Again, run IO benchmarks, see if the numbers line up with what the vendor advertises.

I’ve been out all day. To catch up, I have 16Gb ram, there is a small amount of swapping, but the OS, database and swapfile are on an SSD

I declared that the data drives are USB, but as mentioned I have never had St lock up this bad before. I know the io is poor, but that would in no way stop the PC from functioning.

i’m currently running concurrency at 10, and disk queue is 11. I have had it at -1 and with everything scanning would plod along at around 16 for several hours then something happens and the queue goes to 60.

The drive is not a year old, it’s WD 8Tb in a powered enclosure, so 3.5", there’s nothing to indicate any issues. It’s also USB3. Disk read io is

image

I will kill St, set concurrency to -1 and set the STG and see how it goes

STGCBLOCKSEVERY hasn’t made any difference, it’s not made it lag or queue go up. I will kill, remove the setting and try again and see if I can record the resource monitor somehow to see what happens

2.avi (11.5 MB)

Here’s an edited review of last nights sync. Key events (im using the time on the original video, not the time on the file).

9:04:38 Syncthings uptime jumps from 6h 8m to 14h 35m

I scroll the video towards the end but watch the disk que

9:21:27 The disk que comes from high to ‘normal’

9:22:16 Indexes are being read / written, disk que goes up

9:23:52 Indexes activity increases, Disk IO ramps up to 101MB/sec (top of resource monitor) que increasing

9:24:13 Synctrazor gui no longer responding

9:25:00 Its just indexing

At this point im trying to run a cpu profile, but the system is starting to go slow so I save the video.

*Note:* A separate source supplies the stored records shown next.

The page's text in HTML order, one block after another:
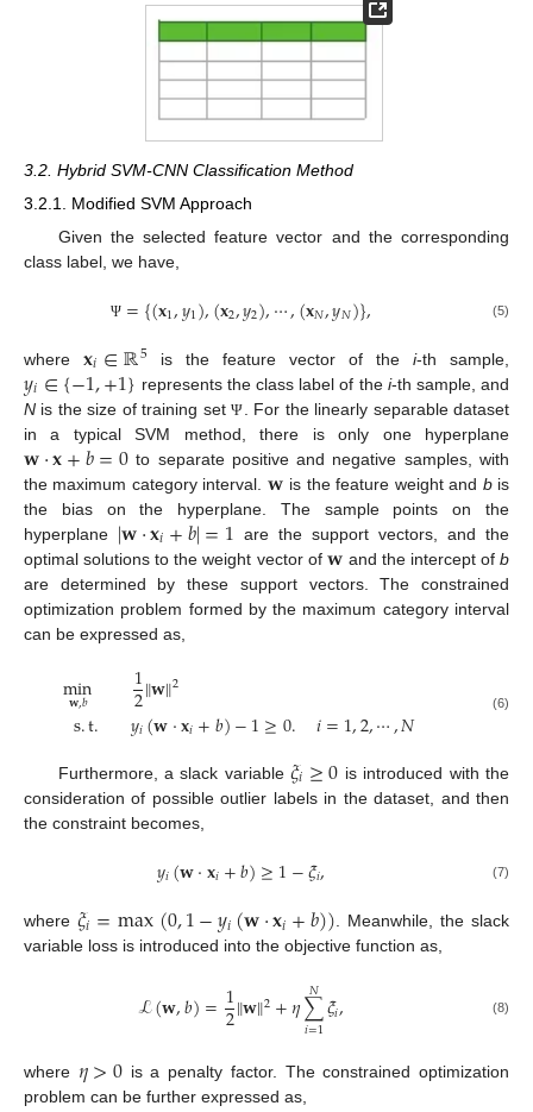
3.2. Hybrid SVM-CNN Classification Method
3.2.1. Modified SVM Approach
Given the selected feature vector and the corresponding
class label, we have,
Ψ ={(𝐱1,𝑦1),(𝐱2,𝑦2),⋯,(𝐱𝑁,𝑦𝑁)}, (5)
where 𝐱𝑖∈ℝ5 is the feature vector of thei-th sample,
𝑦𝑖∈{−1,+1} represents the class label of the i-th sample, and
N is the size of training setΨ
. For the linearly separable dataset
in a typical SVM method, there is only one hyperplane
𝐰·𝐱+𝑏=0 to separate positive and negative samples, with
the maximum category interval. 𝐰 is the feature weight and bis
the bias on the hyperplane. The sample points on the
hyperplane |𝐰·𝐱𝑖+𝑏|=1 are the support vectors, and the
optimal solutions to the weight vector of 𝐰 and the intercept ofb
are determined by these support vectors. The constrained
optimization problem formed by the maximum category interval
can be expressed as,
min
𝐰,𝑏
s.t.
1
2∥𝐰∥2
𝑦𝑖(𝐰·𝐱𝑖+𝑏)−1≥0. 𝑖=1,2,⋯,𝑁 (6)
Furthermore, a slack variable 𝜉𝑖≥0 is introduced with the
consideration of possible outlier labels in the dataset, and then
the constraint becomes,
𝑦𝑖(𝐰·𝐱𝑖+𝑏)≥1−𝜉𝑖, (7)
where 𝜉𝑖=max(0,1−𝑦𝑖(𝐰·𝐱𝑖+𝑏)). Meanwhile, the slack
variable loss is introduced into the objective function as,
ℒ(𝐰,𝑏)=1
2∥𝐰∥2+𝜂∑
𝑖=1
𝑁𝜉𝑖, (8)
where 𝜂>0 is a penalty factor. The constrained optimization
problem can be further expressed as,

I have reapplied the STGCBLOCKSEVERY variable and will see if that helps. It seems that when it indexes in chunks is where it struggles, but only after a period of time ( memory related, high mem - index issue?). If the variable is updating the index more often, then in theory I should not get locked up.

Please don’t!
As I wrote before, that was only an experiment to forcefully trigger GC to check if that immediately locks freezes Syncthing. Running GC continuously is not helping/mitigating/doing anything good.

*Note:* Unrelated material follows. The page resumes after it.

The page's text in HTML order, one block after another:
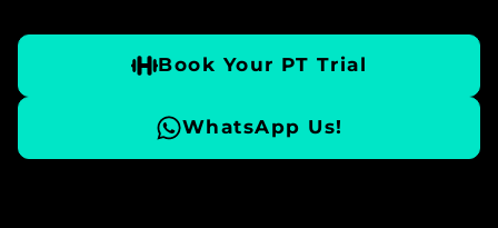
Book Your PT Trial
WhatsApp Us!

Please share the logs from that time and ideally include the folder side into screenshots/-casts (starting around 22.16 the download rate becomes really high, so I’d expect folders are syncing the two files added to local state).

Stopped and removed.

Can you advise what logs you need

I should use “the log” not “logs”. Unless otherwise stated, the required log is always syncthings own log. If they get archived after some time (they are on Windows i think) then the file with entries from the time in question. If unclear which, just take all.

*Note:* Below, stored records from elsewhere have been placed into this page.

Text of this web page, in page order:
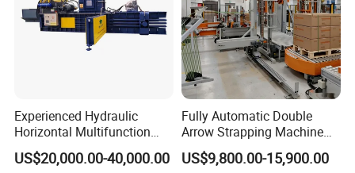
Experienced Hydraulic
Horizontal Multifunction
FDY-850 Automatic Baler
for Waste Recycling
US$20,000.00-40,000.00
Fully Automatic Double
Arrow Strapping Machine
for Efficient
Packaging/Large-Sized
US$9,800.00-15,900.00

They’ve been overwritten as I have restarted a few times. I will pull them next time it happens.

Task manager shows seek times/duration which is more interesting metric.

Hard drive issues usually manifest not in dropped throughput but in longer seek times.

The USB drive is rarely turned off. It has performed impeccably for a year and no issues on earlier versions. It will sit quite happily with an average que of 16, but after a period of time it will be unusually busy, but then calms down after a while. If the drive were to be exhibiting issues would it not do it all the time? As I type, St has been running for 5h 45m, and it’s flat lined for almost all that time (I have 3 screens, the resource monitors and synctrazor is always on top.)

I’m only reporting what I see, and yes, at the moment I do feel that I have a unique issue since no one else has come forward and said anything, but perhaps that’s because they don’t have 45 sync jobs spread over 3 USB drives.

For the weekend i’m just letting it catch up and then will see what happens when everything is up to date.